Plano para filosofia e sociologia
Plano do MEC para filosofia e sociologia é inútil, ilegal e grotesco
Ideia anunciada por Bolsonaro mostra que governo desconhece leis e o funcionamento do ensino universitário.
MAURÍCIO TUFFANI, Sábado, 27 de abril de 2019
Anunciado ontem, sexta-feira (26) pelo presidente Jair Bolsonaro pelo Twitter, um plano em estudo pelo ministro da Educação, Abraham Weintraub, para reduzir custos com cursos de filosofia e sociologia provocou reações rápidas, acuradas e contundentes de especialistas, deixando claro que a ideia é completamente descabida e sem sentido.

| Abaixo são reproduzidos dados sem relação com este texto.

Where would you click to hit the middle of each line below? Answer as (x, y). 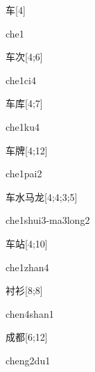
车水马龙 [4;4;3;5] (42, 196)
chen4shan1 (30, 313)
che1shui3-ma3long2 (48, 220)
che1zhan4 (27, 267)
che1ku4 (23, 126)
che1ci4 (21, 80)
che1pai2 (24, 173)
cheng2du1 (28, 360)
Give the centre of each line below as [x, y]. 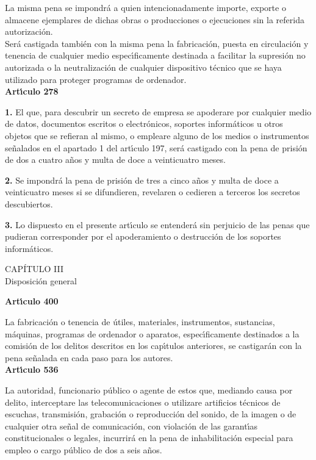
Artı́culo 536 [32, 369]
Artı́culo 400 [32, 301]
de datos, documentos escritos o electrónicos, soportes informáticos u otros [144, 124]
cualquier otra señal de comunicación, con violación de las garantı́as [131, 426]
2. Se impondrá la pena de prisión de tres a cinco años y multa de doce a [142, 180]
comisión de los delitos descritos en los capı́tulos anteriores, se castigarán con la [153, 346]
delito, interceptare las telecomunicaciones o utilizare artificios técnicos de [143, 402]
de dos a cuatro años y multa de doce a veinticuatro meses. [115, 160]
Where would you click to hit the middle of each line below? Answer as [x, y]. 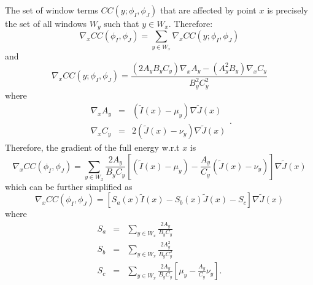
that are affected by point [208, 10]
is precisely [288, 10]
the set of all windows [46, 23]
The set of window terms [52, 10]
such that [122, 23]
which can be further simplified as [69, 186]
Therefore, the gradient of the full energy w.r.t [92, 147]
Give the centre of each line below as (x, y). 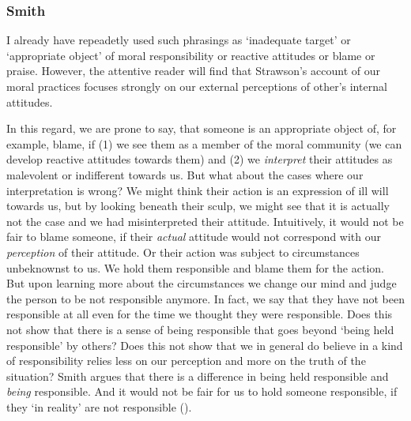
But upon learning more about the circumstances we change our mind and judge (202, 283)
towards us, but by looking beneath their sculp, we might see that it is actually (198, 206)
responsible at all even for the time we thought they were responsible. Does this (200, 314)
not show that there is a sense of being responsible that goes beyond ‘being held (200, 329)
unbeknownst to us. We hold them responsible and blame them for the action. (195, 267)
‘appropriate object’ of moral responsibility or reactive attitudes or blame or (191, 55)
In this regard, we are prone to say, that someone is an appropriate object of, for (202, 128)
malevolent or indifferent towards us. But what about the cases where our (185, 174)
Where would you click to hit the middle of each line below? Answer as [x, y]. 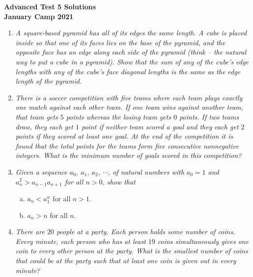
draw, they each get [44, 126]
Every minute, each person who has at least [81, 241]
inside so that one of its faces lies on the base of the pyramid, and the [120, 42]
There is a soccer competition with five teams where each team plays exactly [129, 97]
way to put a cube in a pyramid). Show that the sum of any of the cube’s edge [132, 61]
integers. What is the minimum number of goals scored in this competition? [128, 155]
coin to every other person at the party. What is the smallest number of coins [132, 251]
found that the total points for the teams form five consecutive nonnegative [127, 145]
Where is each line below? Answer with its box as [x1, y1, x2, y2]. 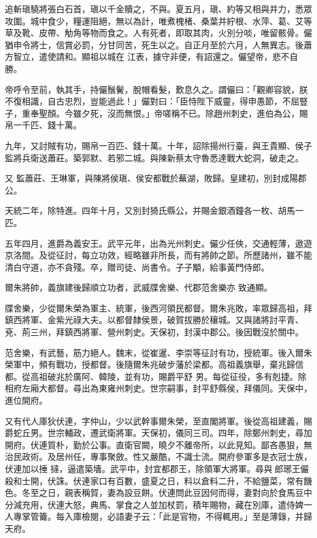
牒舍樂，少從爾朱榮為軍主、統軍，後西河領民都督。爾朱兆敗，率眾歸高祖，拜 [5, 301, 312, 314]
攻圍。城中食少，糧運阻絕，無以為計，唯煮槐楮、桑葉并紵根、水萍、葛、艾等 [5, 14, 312, 27]
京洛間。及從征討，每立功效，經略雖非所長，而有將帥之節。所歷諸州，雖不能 [5, 249, 312, 261]
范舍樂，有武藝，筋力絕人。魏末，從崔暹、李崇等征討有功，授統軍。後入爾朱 [5, 346, 312, 358]
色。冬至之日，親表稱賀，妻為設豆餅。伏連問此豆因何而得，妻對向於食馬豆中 [5, 486, 312, 499]
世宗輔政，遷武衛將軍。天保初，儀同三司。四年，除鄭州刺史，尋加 [47, 426, 312, 439]
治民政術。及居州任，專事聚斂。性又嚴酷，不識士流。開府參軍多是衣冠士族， [5, 450, 312, 463]
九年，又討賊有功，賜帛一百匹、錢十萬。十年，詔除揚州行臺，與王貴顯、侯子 [5, 139, 312, 151]
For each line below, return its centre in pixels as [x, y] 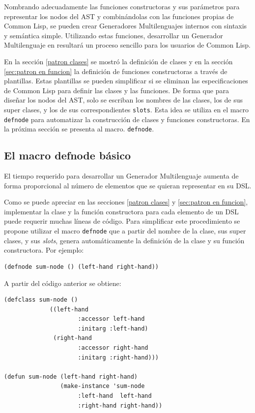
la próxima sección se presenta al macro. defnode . [79, 129]
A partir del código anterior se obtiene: [63, 283]
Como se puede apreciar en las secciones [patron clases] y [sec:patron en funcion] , [126, 202]
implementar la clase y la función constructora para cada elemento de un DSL [121, 211]
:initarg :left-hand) [113, 328]
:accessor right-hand [113, 348]
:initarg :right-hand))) [118, 357]
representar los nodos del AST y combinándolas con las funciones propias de [119, 16]
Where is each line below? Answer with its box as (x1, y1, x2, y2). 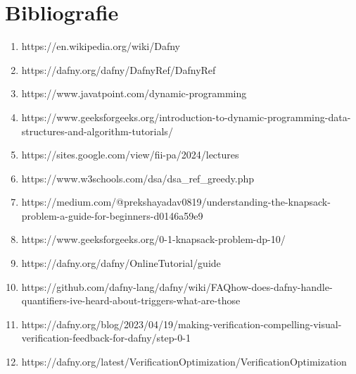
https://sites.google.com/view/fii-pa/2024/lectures (21, 147, 239, 162)
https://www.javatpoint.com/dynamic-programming (21, 86, 247, 101)
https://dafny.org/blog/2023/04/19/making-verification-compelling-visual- (21, 316, 342, 331)
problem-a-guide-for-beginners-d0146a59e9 (21, 208, 203, 223)
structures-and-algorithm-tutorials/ (21, 123, 173, 138)
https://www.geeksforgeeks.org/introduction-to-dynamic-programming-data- (21, 109, 351, 124)
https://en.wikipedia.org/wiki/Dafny (21, 39, 180, 54)
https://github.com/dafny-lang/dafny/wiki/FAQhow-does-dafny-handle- (21, 279, 333, 294)

Na sua edição deste sábado, a Folha de S.Paulo publicou o artigo “Proposta de esvaziamento das humanas é equivocada e fere a Constituição Federal”, escrito pela jornalista especializada em educação Sabine Righetti, que é pesquisadora-docente da Unicamp e coordenadora do Ranking Universitário da Folha (RUF), e pela jurista Nina Ranieri, professora de direito público da USP, onde é também coordenadora da Cátedra Unesco de direito à Educação da Faculdade de Direito.
As autoras esclarecem que “proposta de redução de investimentos do MEC em sociologia e em filosofia para priorizar áreas como engenharias e veterinária mostra, de novo, que o governo parece desconhecer as leis e a realidade do ensino superior brasileiro”.
O texto ressalta que a decisão sobre criação, expansão, modificação e extinção de cursos de graduação no Brasil é de competência exclusiva das universidades, conforme estabeleceu a Constituição de 1988 regulamentada pela Lei de Diretrizes e Bases da Educação Nacional. Além de mostrarem que a pretendida redução de despesas com esse plano é inócua por serem irrisórios os custos de filosofia e sociologia, as autoras destacam que o Brasil tem problemas sociais gravíssimos que exigem análises e estudos de pesquisadores dessas e de outras áreas das humanidades.
Aspectos grotescos
Destaco também outro artigo, que foi publicado ontem à tarde no site de O Estado de S.Paulo, “Governo ameaça, mas não sabe o que fazer com as universidades”, de Marco Aurélio Nogueira, professor de teoria política da Unesp, que ressaltou aspectos grotescos do plano de Weintraub. Entre outros pontos, Nogueira chamou a atenção para a seguinte afirmação de Bolsonaro em outro tuíte.
A função do governo é respeitar o dinheiro do contribuinte, ensinando para os jovens a leitura, escrita e a fazer conta e depois um ofício que gere renda para a pessoa e bem-estar para a família, que melhore a sociedade em sua volta.
“Exclui-se, desde logo, o saber pensar, o saber conviver, o saber apreciar o belo. O pragmatismo é rasteiro”, afirma o pesquisador da Unesp, que também é coordenador do Núcleo de Estudos e Análises Internacionais da mesma universidade.
“Ao atropelar a autonomia das Universidades e ameaçá-las com cortes e pressão, o governo mostra sua face arbitrária e destemperada”, afirma Nogueira. “Demonstra ignorância e hostilidade a tudo o que pode fazer pensar. Muito provavelmente, não conseguirá ir além da produção de fumaça”, acrescenta.
Cortina de fumaça
Na minha opinião, talvez a produção de fumaça seja justamente o que o governo tenha procurado alcançar. Na verdade, uma cortina de fumaça temperada pelo fantasma do “marxismo cultural” e pelo antiintelectualismo atávico do clã Bolsonaro e de uma boa parcela do seu eleitorado.
A comunicação presidencial por meio de mensagens geradoras de polarizações e discussões já se tornou um padrão suficientemente consolidado. E sem deixar qualquer dúvida razoável de que se trata de uma estratégia comunicacional deliberadamente articulada com foco no caos desmobilizador e na erosão da opinião pública. Inclusive no reforço do repertório argumentativo dos setores mais retrógrados da sociedade, angariando cada vez mais adeptos.
Lamentavelmente, ao submeter a filosofia e a sociologia ao aviltante massacre no celeiro de preconceitos de suas redes sociais, Bolsonaro acabou por fazer outros estragos. A tosca mensagem presidencial de desprestígio dessas áreas em relação ao aprendizado básico voltado para “a leitura, escrita e a fazer conta” é um golpe nas esperanças e nos sonhos de jovens interessados nessas e em outras das humanidades, inclusive nas artes.
“Somos feitos da mesma substância que os sonhos”, escreveu Shakespeare em “A Tempestade”. Não há humanidade sem sonhos. Mas o Brasil está cada vez mais ocupado com pesadelos.